Sunday 4 January 2015

Penyakit Bulai pada Jagung



Penyakit ini umumnya  menyerang tanaman jagung varietas rentan hama penyakit dan umur muda (1 – 2 Minggu Setelah Tanam) maka kehilangan hasil akibat infeksi penyakit ini dapat mencapai 100% (Puso).  Nah, penyebabnya adalah jamur Peronosclerospora spp.  Spesies jamur yang berkembang di Indonesia antara lain yaitu P. Maydis, P. Philippinensis, dan P.sorgi.

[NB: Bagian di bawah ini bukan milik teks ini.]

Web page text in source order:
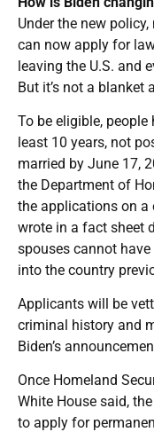
Under the new
can now apply for
leaving the U.S. and
But it’s not a blanket
To be eligible,
least 10 years, not
married by June 17,
the Department of
the applications on a
wrote in a fact sheet
spouses cannot
into the country
Applicants will be
criminal history and
Biden’s
Once Homeland
White House said,
to apply for
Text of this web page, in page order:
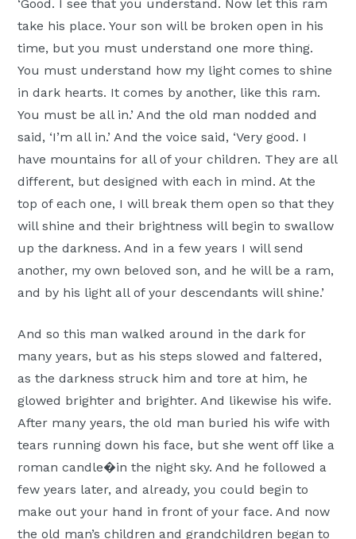
‘Good. I see that you understand. Now let this ram
take his place. Your son will be broken open in his
time, but you must understand one more thing.
You must understand how my light comes to shine
in dark hearts. It comes by another, like this ram.
You must be all in.’ And the old man nodded and
said, ‘I’m all in.’ And the voice said, ‘Very good. I
have mountains for all of your children. They are all
different, but designed with each in mind. At the
top of each one, I will break them open so that they
will shine and their brightness will begin to swallow
up the darkness. And in a few years I will send
another, my own beloved son, and he will be a ram,
and by his light all of your descendants will shine.’
And so this man walked around in the dark for
many years, but as his steps slowed and faltered,
as the darkness struck him and tore at him, he
glowed brighter and brighter. And likewise his wife.
After many years, the old man buried his wife with
tears running down his face, but she went off like a
roman candle�in the night sky. And he followed a
few years later, and already, you could begin to
make out your hand in front of your face. And now
the old man’s children and grandchildren began to
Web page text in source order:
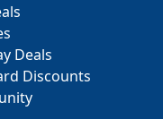
Deals
Discounts
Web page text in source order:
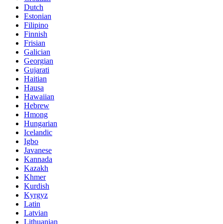
Dutch
Estonian
Filipino
Finnish
Frisian
Galician
Georgian
Gujarati
Haitian
Hausa
Hawaiian
Hebrew
Hmong
Hungarian
Icelandic
Igbo
Javanese
Kannada
Kazakh
Khmer
Kurdish
Kyrgyz
Latin
Latvian
Lithuanian
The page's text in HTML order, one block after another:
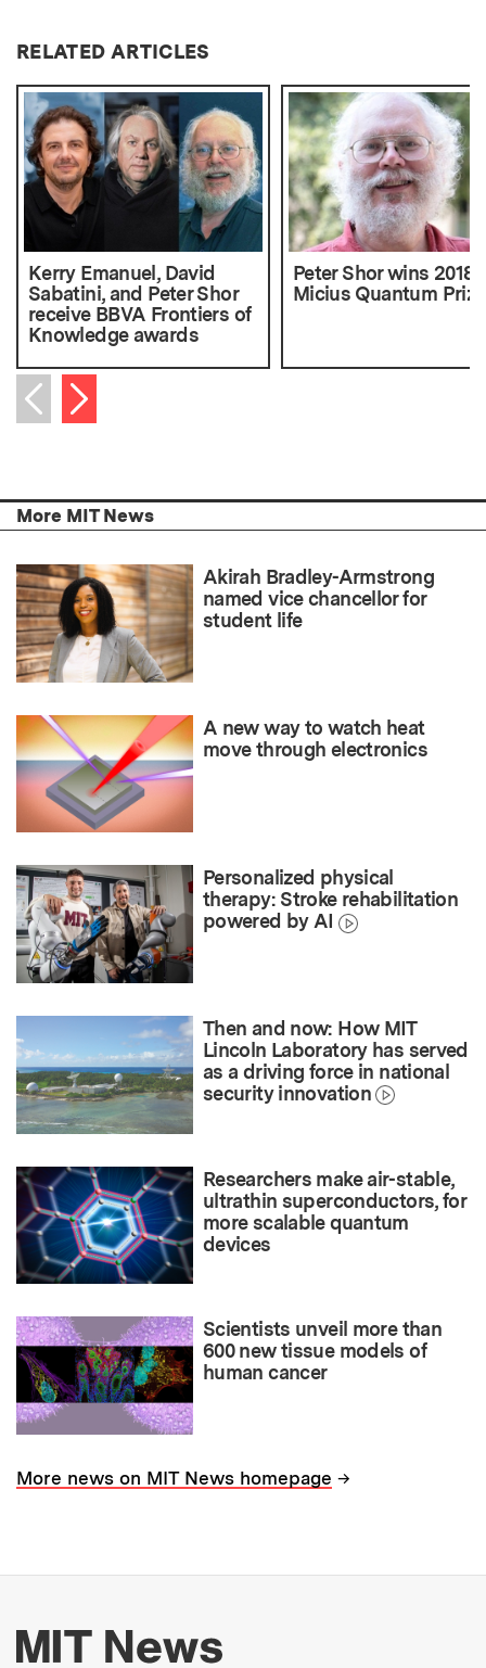
RELATED ARTICLES
Kerry Emanuel, David
Sabatini, and Peter Shor
receive BBVA Frontiers of
Knowledge awards
Peter Shor wins 2018
Micius Quantum Prize
Previous item
Next item
More MIT News
Akirah Bradley-Armstrong
named vice chancellor for
student life
A new way to watch heat
move through electronics
Personalized physical
therapy: Stroke rehabilitation
powered by AI
Then and now: How MIT
Lincoln Laboratory has served
as a driving force in national
security innovation
Researchers make air-stable,
ultrathin superconductors, for
more scalable quantum
devices
Scientists unveil more than
600 new tissue models of
human cancer
More news on MIT News homepage →
More about MIT
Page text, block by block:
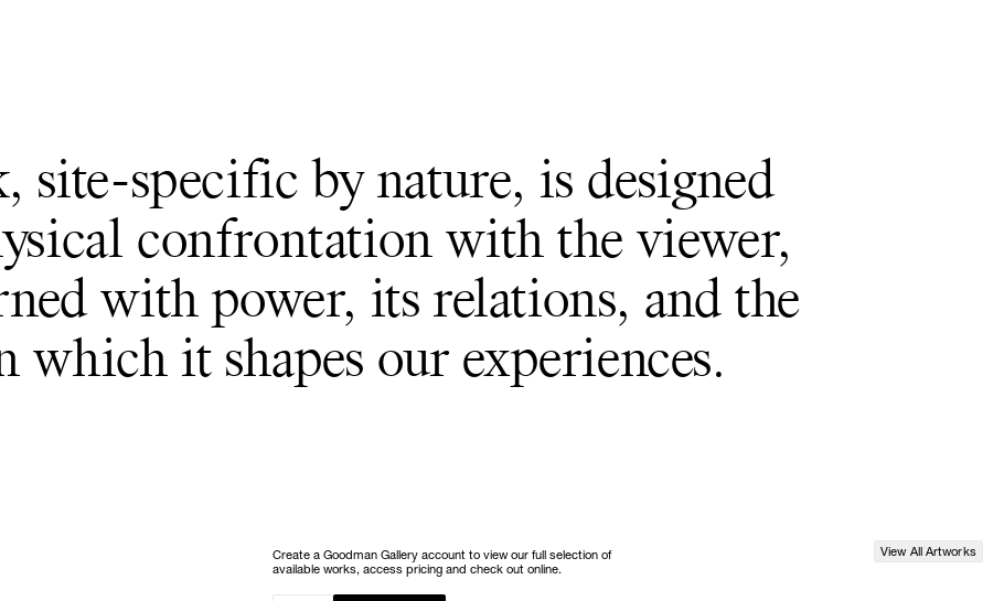
site-specific by nature, is designed
confrontation with the viewer,
with power, its relations, and the
which it shapes our experiences.
Create a Goodman Gallery account to view our full selection of
available works, access pricing and check out online.
View All Artworks
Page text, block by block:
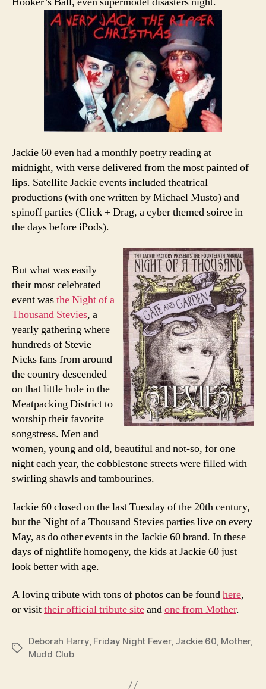
Jackie 60 even had a monthly poetry reading at
midnight, with verse delivered from the most painted of
lips. Satellite Jackie events included theatrical
productions (with one written by Michael Musto) and
spinoff parties (Click + Drag, a cyber themed soiree in
the days before iPods).
But what was easily
their most celebrated
event wasthe Night of a
Thousand Stevies, a
yearly gathering where
hundreds of Stevie
Nicks fans from around
the country descended
on that little hole in the
Meatpacking District to
worship their favorite
songstress. Men and
women, young and old, beautiful and not-so, for one
night each year, the cobblestone streets were filled with
swirling shawls and tambourines.
Jackie 60 closed on the last Tuesday of the 20th century,
but the Night of a Thousand Stevies parties live on every
May, as do other events in the Jackie 60 brand. In these
days of nightlife homogeny, the kids at Jackie 60 just
look better with age.
A loving tribute with tons of photos can be foundhere,
or visittheir official tribute siteandone from Mother.
Tags
Deborah Harry, Friday Night Fever, Jackie 60, Mother,
Mudd Club
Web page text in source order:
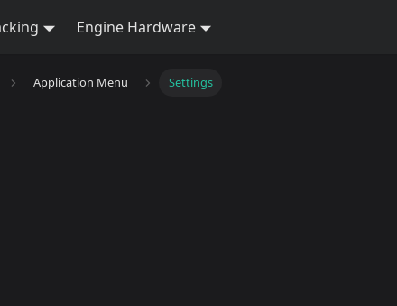
Engine Hardware
Application Menu Settings
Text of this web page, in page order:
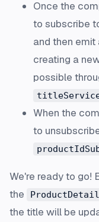
Once the
to subscribe
and then
creating a
possible
When the
to
We're ready to go!
the
ProductDetail
the title will be
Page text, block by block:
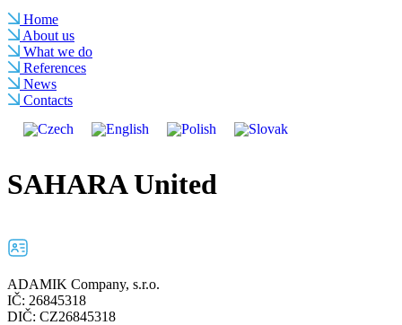
Home
About us
What we do
References
News
Contacts
SAHARA United
ADAMIK Company, s.r.o.
IČ: 26845318
DIČ: CZ26845318
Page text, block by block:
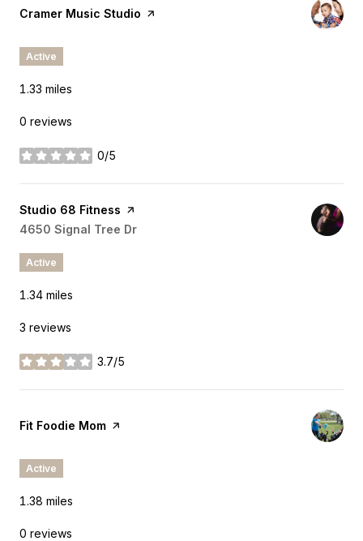
Visit the
Cramer Music Studio page on Yelp
Active
1.33 miles
0 reviews
0/5
stars
Visit the
Studio 68 Fitness page on Yelp
Search
4650 Signal Tree Dr
Active
1.34 miles
3 reviews
3.7/5
stars
Visit the
Fit Foodie Mom page on Yelp
Active
1.38 miles
0 reviews
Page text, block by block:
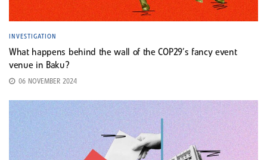
INVESTIGATION
What happens behind the wall of the COP29’s fancy event
venue in Baku?
06 NOVEMBER 2024
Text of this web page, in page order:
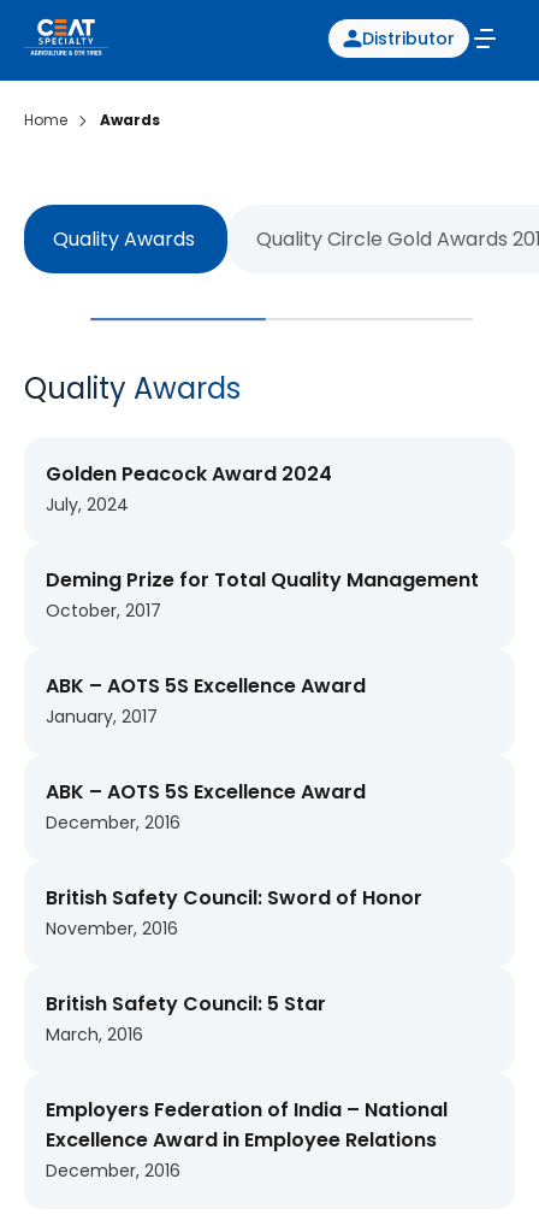
Distributor
Home Awards
Quality Awards Quality Circle Gold Awards
Quality Awards
Golden Peacock Award 2024
July, 2024
Deming Prize for Total Quality Management
October, 2017
ABK – AOTS 5S Excellence Award
January, 2017
ABK – AOTS 5S Excellence Award
December, 2016
British Safety Council: Sword of Honor
November, 2016
British Safety Council: 5 Star
March, 2016
Employers Federation of India – National
Excellence Award in Employee Relations
December, 2016
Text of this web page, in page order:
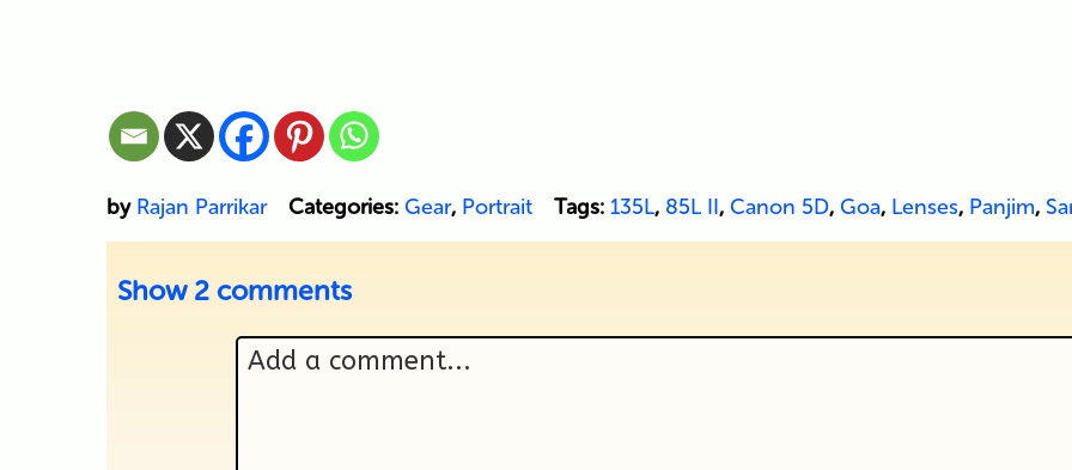
by Rajan Parrikar Categories: Gear, Portrait Tags: 135L, 85L II, Canon 5D, Goa, Lenses, Panjim,
Show 2 comments
Add a comment...
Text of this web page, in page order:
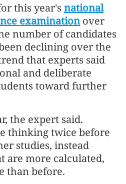
this year's national
examinationover
number of candidates
declining over the
that experts said
and deliberate
toward further
the expert said.
thinking twice before
studies, instead
are more calculated,
than before.
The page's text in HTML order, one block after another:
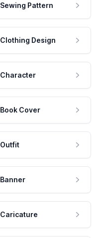
Sewing Pattern
Clothing Design
Character
Book Cover
Outfit
Banner
Caricature
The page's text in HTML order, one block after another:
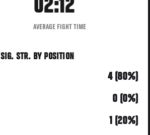
02:12
AVERAGE FIGHT TIME
SIG. STR. BY POSITION
4 (80%)
0 (0%)
1 (20%)
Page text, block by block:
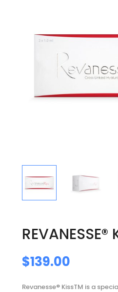
REVANESSE®
$139.00
Revanesse® KissTM is a
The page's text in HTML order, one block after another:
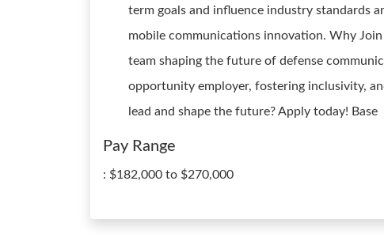
term goals and influence industry standards
mobile communications innovation. Why
team shaping the future of defense
opportunity employer, fostering inclusivity,
lead and shape the future? Apply today! Base
Pay Range
: $182,000 to $270,000
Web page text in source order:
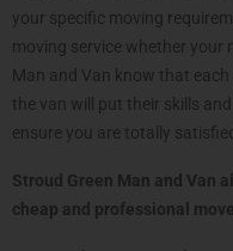
your specific moving
moving service whether your
Man and Van know that
the van will put their skills
ensure you are totally
Stroud Green Man and Van
cheap and professional
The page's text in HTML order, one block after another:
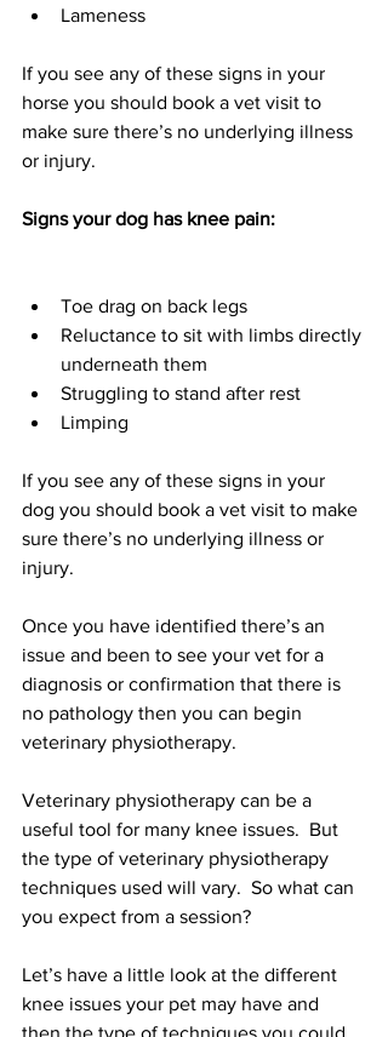
Lameness
If you see any of these signs in your
horse you should book a vet visit to
make sure there’s no underlying illness
or injury.
Signs your dog has knee pain:
Toe drag on back legs
Reluctance to sit with limbs directly
underneath them
Struggling to stand after rest
Limping
If you see any of these signs in your
dog you should book a vet visit to make
sure there’s no underlying illness or
injury.
Once you have identified there’s an
issue and been to see your vet for a
diagnosis or confirmation that there is
no pathology then you can begin
veterinary physiotherapy.
Veterinary physiotherapy can be a
useful tool for many knee issues.  But
the type of veterinary physiotherapy
techniques used will vary.  So what can
you expect from a session?
Let’s have a little look at the different
knee issues your pet may have and
then the type of techniques you could
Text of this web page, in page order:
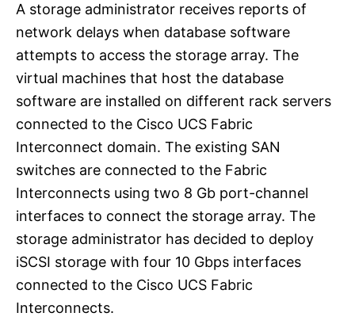
A storage administrator receives reports of
network delays when database software
attempts to access the storage array. The
virtual machines that host the database
software are installed on different rack servers
connected to the Cisco UCS Fabric
Interconnect domain. The existing SAN
switches are connected to the Fabric
Interconnects using two 8 Gb port-channel
interfaces to connect the storage array. The
storage administrator has decided to deploy
iSCSI storage with four 10 Gbps interfaces
connected to the Cisco UCS Fabric
Interconnects.
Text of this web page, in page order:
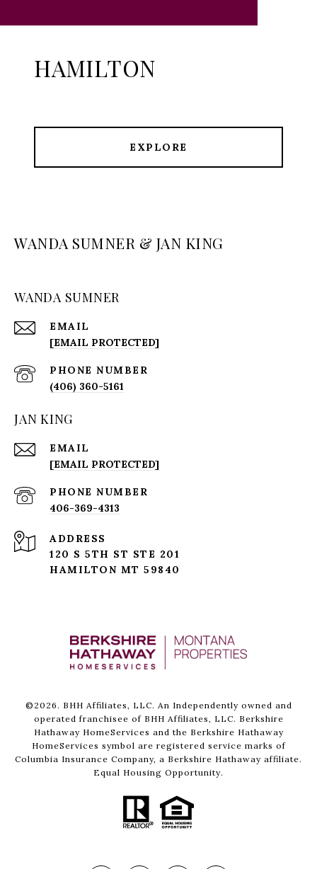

Gejala khas bulai adalah adanya warna klorotik memanjang sejajar tulang daun dengan batas yang jelas antara daun sehat.  Pada daun permukaan atas dan bawah terdapat warna putih seperti tepung dan ini sangat jelas pada pagi hari.  Selanjutnya pertumbuhan tanaman jagung akan terhambat, termasuk pembentukan tongkol, bahkan tongkol tidak terbentuk, daun-daun menggulung dan terpuntir serta bunga jantan berubah menjadi massa daun yang berlebihan. Di waktu pagi hari pada sisi bawah daun terdapat lapisan beledu putih yang terdiri dari konidiofor dan konidium.  Konidium yang masih muda berbentuk bulat, dan yang sudah masak dapat menjadi jorong, dengan ukuran 12 – 19 x 10 – 23 μm dengan rata-rata 19,2 x 17,0 μm untuk P. maydis sedangkan untuk P. philippinensis ukuran konidiofornya 260 – 580 μm, konidiumnya berukuran 14 – 55 x 8 – 20 μm dengan rata-rata 33,0 x 13,3 μm.  Adanya benang-benang cendawan dalam ruang antarselnya maka daun-daun tampak kaku, agak menutup, dan lebih tegak (Semangun, 2004;Surtikanti, 2012).  Tanaman waktu terinfeksi masih sangat muda, biasanya tanaman tidak membentuk buah, tetapi bila terjadi pada tanaman yang lebih tua tanaman dapat tumbuh terus dan membentuk buah.  Buah yang terbentuk sering mempunyai tangkai yang panjang, dengan kelobot yang tidak menutup pada ujungnya, dan hanya membentuk sedikit biji.  Bila cendawan didaun terinfeksi pertama kali tidak dapat mencapai titik tumbuh, gejala hanya terdapat pada daun-daun sebagai garis-garis klorotik, yang disebut juga sebagai gejala lokal (Semangun,1968;Semangun, 2004;Surtikanti, 2012).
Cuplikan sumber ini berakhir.